Tsutsumi Yoko, Nomiyama Takashi, Kawanami Takako, Hamaguchi Yuriko, Terawaki Yuichi, Tanaka Tomoko, Murase Kunitaka, Motonaga Ryoko, Tanabe Makito, Yanase Toshihiko
Department of Endocrinology and Diabetes Mellitus, School of Medicine, Fukuoka University, 7-45-1 Nanakuma, Jonan-ku, Fukuoka 814-0180, Japan.
PLoS One. 2015 Oct 6;10(10):e0139709. doi: 10.1371/journal.pone.0139709. eCollection 2015.
Recently, the pleiotropic benefits of incretin-based therapy have been reported. We have previously reported that Exendin-4, a glucagon-like peptide-1 (GLP-1) receptor agonist, attenuates prostate cancer growth. Metformin is known for its anti-cancer effect. Here, we examined the anti-cancer effect of Exendin-4 and metformin using a prostate cancer model.
Prostate cancer cells were treated with Exendin-4 and/or metformin. Cell proliferation was quantified by growth curves and 5-bromo-2'-deoxyuridine (BrdU) assay. TUNEL assay and AMP-activated protein kinase (AMPK) phosphorylation were examined in LNCaP cells. For in vivo experiments, LNCaP cells were transplanted subcutaneously into the flank region of athymic mice, which were then treated with Exendin-4 and/or metformin.
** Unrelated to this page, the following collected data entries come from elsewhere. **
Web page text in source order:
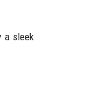
a sleek
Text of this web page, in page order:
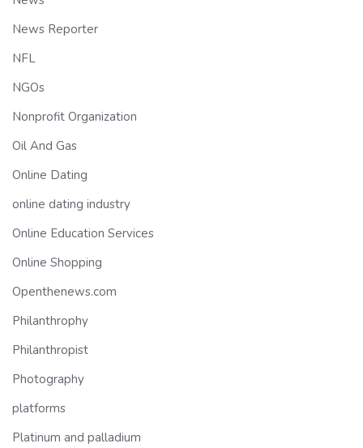
News Reporter
NFL
NGOs
Nonprofit Organization
Oil And Gas
Online Dating
online dating industry
Online Education Services
Online Shopping
Openthenews.com
Philanthrophy
Philanthropist
Photography
platforms
Platinum and palladium
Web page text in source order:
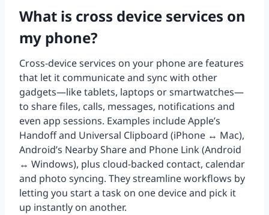
What is cross device services on
my phone?
Cross-device services on your phone are features
that let it communicate and sync with other
gadgets—like tablets, laptops or smartwatches—
to share files, calls, messages, notifications and
even app sessions. Examples include Apple’s
Handoff and Universal Clipboard (iPhone ↔ Mac),
Android’s Nearby Share and Phone Link (Android
↔ Windows), plus cloud-backed contact, calendar
and photo syncing. They streamline workflows by
letting you start a task on one device and pick it
up instantly on another.

TUNEL assay and immunohistochemistry were performed on tumors.
Exendin-4 and metformin additively decreased the growth curve, but not the migration, of prostate cancer cells. The BrdU assay revealed that both Exendin-4 and metformin significantly decreased prostate cancer cell proliferation. Furthermore, metformin, but not Exendin-4, activated AMPK and induced apoptosis in LNCaP cells. The anti-proliferative effect of metformin was abolished by inhibition or knock down of AMPK. In vivo, Exendin-4 and metformin significantly decreased tumor size, and further significant tumor size reduction was observed after combined treatment. Immunohistochemistry on tumors revealed that the P504S and Ki67 expression decreased by Exendin-4 and/or metformin, and that metformin increased phospho-AMPK expression and the apoptotic cell number.
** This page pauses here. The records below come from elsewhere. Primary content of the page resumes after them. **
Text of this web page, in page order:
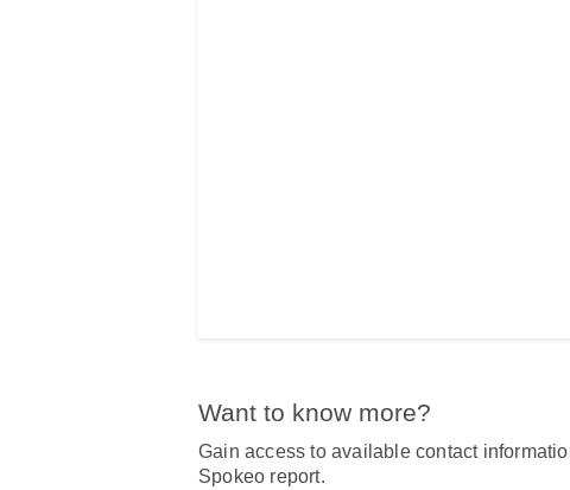
Want to know more?
Gain access to available contact
Spokeo report.
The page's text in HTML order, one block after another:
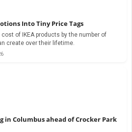
Into Tiny Price Tags
of IKEA products by the number of
create over their lifetime.
in Columbus ahead of Crocker Park
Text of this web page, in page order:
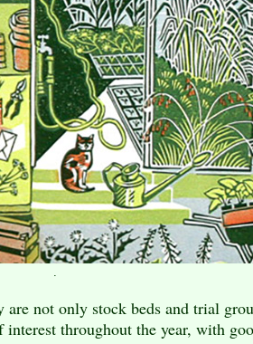
.
not only stock beds and trial
throughout the year, with
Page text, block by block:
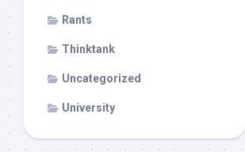
Rants
Thinktank
Uncategorized
University
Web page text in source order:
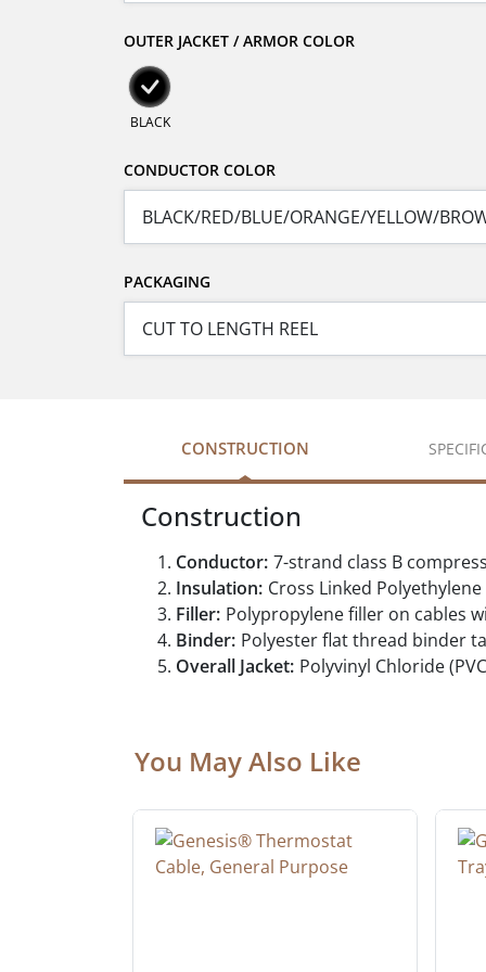
OUTER JACKET / ARMOR COLOR
BLACK
CONDUCTOR COLOR
PACKAGING
CONSTRUCTION
Construction
Conductor: 7-strand class B
Insulation: Cross Linked Polyethylene
Filler: Polypropylene filler on cables
Binder: Polyester flat thread binder
Overall Jacket: Polyvinyl Chloride
You May Also Like

These data suggest that Exendin-4 and metformin attenuated prostate cancer growth by inhibiting proliferation, and that metformin inhibited proliferation by inducing apoptosis. Combined treatment with Exendin-4 and metformin attenuated prostate cancer growth more than separate treatments.
最近,基于肠促胰岛素疗法的多效性益处已有报道。我们之前曾报道,胰高血糖素样肽-1(GLP-1)受体激动剂艾塞那肽-4可减弱前列腺癌的生长。二甲双胍以其抗癌作用而闻名。在此,我们使用前列腺癌模型研究了艾塞那肽-4和二甲双胍的抗癌作用。
用艾塞那肽-4和/或二甲双胍处理前列腺癌细胞。通过生长曲线和5-溴-2'-脱氧尿苷(BrdU)测定法对细胞增殖进行定量。在LNCaP细胞中检测TUNEL测定法和AMP活化蛋白激酶(AMPK)磷酸化。对于体内实验,将LNCaP细胞皮下移植到无胸腺小鼠的胁腹区域,然后用艾塞那肽-4和/或二甲双胍进行处理。对肿瘤进行TUNEL测定法和免疫组织化学检测。
艾塞那肽-4和二甲双胍可累加降低前列腺癌细胞的生长曲线,但不影响其迁移。BrdU测定法显示,艾塞那肽-4和二甲双胍均显著降低前列腺癌细胞增殖。此外,二甲双胍而非艾塞那肽-4可激活LNCaP细胞中的AMPK并诱导细胞凋亡。抑制或敲低AMPK可消除二甲双胍的抗增殖作用。在体内,艾塞那肽-4和二甲双胍可显著减小肿瘤大小,联合治疗后观察到肿瘤大小进一步显著减小。对肿瘤进行的免疫组织化学检测显示,艾塞那肽-4和/或二甲双胍可降低P504S和Ki67表达,且二甲双胍可增加磷酸化AMPK表达和凋亡细胞数量。
这些数据表明,艾塞那肽-4和二甲双胍通过抑制增殖减弱前列腺癌生长,且二甲双胍通过诱导凋亡抑制增殖。艾塞那肽-4与二甲双胍联合治疗比单独治疗更能减弱前列腺癌生长。